- _HOW TO COMPLETE THIS TASK_:
Every line from the one containing "Basic Frontend - Fall 2019 [8, 6, 182, 24]" through the end of the data is to be copied exactly, and nothing outside that range.

- _MATERIAL FOR THE TASK_:
----

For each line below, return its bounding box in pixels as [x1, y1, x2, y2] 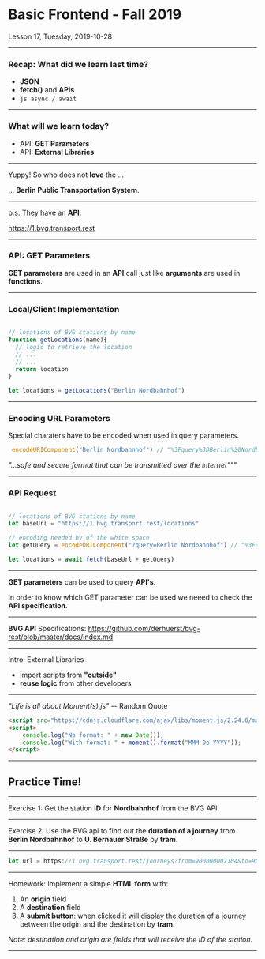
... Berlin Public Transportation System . [8, 185, 140, 194]
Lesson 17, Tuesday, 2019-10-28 [8, 32, 113, 41]
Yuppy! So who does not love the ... [8, 170, 125, 179]
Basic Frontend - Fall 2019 [8, 6, 182, 24]
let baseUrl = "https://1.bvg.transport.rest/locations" [8, 520, 200, 528]
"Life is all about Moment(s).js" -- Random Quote [8, 701, 168, 710]
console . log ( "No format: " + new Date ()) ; [22, 731, 164, 739]
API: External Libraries [19, 147, 95, 156]

----

- _RESPONSE AREA_:
Basic Frontend - Fall 2019 [8, 6, 182, 24]
let baseUrl = "https://1.bvg.transport.rest/locations" [8, 520, 200, 528]
"Life is all about Moment(s).js" -- Random Quote [8, 701, 168, 710]
console . log ( "No format: " + new Date ()) ; [22, 731, 164, 739]
API: External Libraries [19, 147, 95, 156]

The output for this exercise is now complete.